(Data for this task):

..........

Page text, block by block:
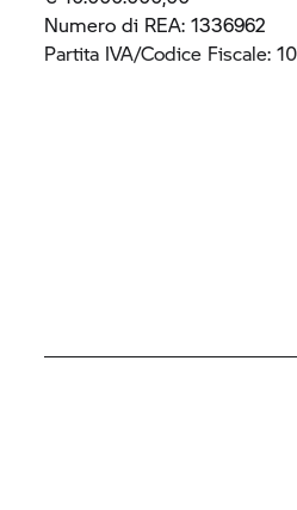
Numero di REA: 1336962
Partita IVA/Codice Fiscale:
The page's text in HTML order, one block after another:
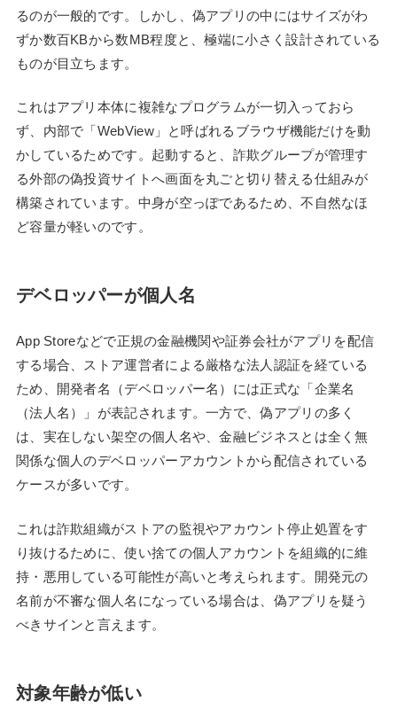
るのが一般的です。しかし、偽アプリの中にはサイズがわ
ずか数百KBから数MB程度と、極端に小さく設計されている
ものが目立ちます。
これはアプリ本体に複雑なプログラムが一切入っておら
ず、内部で「WebView」と呼ばれるブラウザ機能だけを動
かしているためです。起動すると、詐欺グループが管理す
る外部の偽投資サイトへ画面を丸ごと切り替える仕組みが
構築されています。中身が空っぽであるため、不自然なほ
ど容量が軽いのです。
デベロッパーが個人名
App Storeなどで正規の金融機関や証券会社がアプリを配信
する場合、ストア運営者による厳格な法人認証を経ている
ため、開発者名（デベロッパー名）には正式な「企業名
（法人名）」が表記されます。一方で、偽アプリの多く
は、実在しない架空の個人名や、金融ビジネスとは全く無
関係な個人のデベロッパーアカウントから配信されている
ケースが多いです。
これは詐欺組織がストアの監視やアカウント停止処置をす
り抜けるために、使い捨ての個人アカウントを組織的に維
持・悪用している可能性が高いと考えられます。開発元の
名前が不審な個人名になっている場合は、偽アプリを疑う
べきサインと言えます。
対象年齢が低い

..........

Exactly as they appear, please return only the lines from the first line of the records through the line containing "これはアプリ本体に複雑なプログラムが一切入っておら", both included, leaving out all pictures.

Page text, block by block:
Numero di REA: 1336962
Partita IVA/Codice Fiscale:
The page's text in HTML order, one block after another:
るのが一般的です。しかし、偽アプリの中にはサイズがわ
ずか数百KBから数MB程度と、極端に小さく設計されている
ものが目立ちます。
これはアプリ本体に複雑なプログラムが一切入っておら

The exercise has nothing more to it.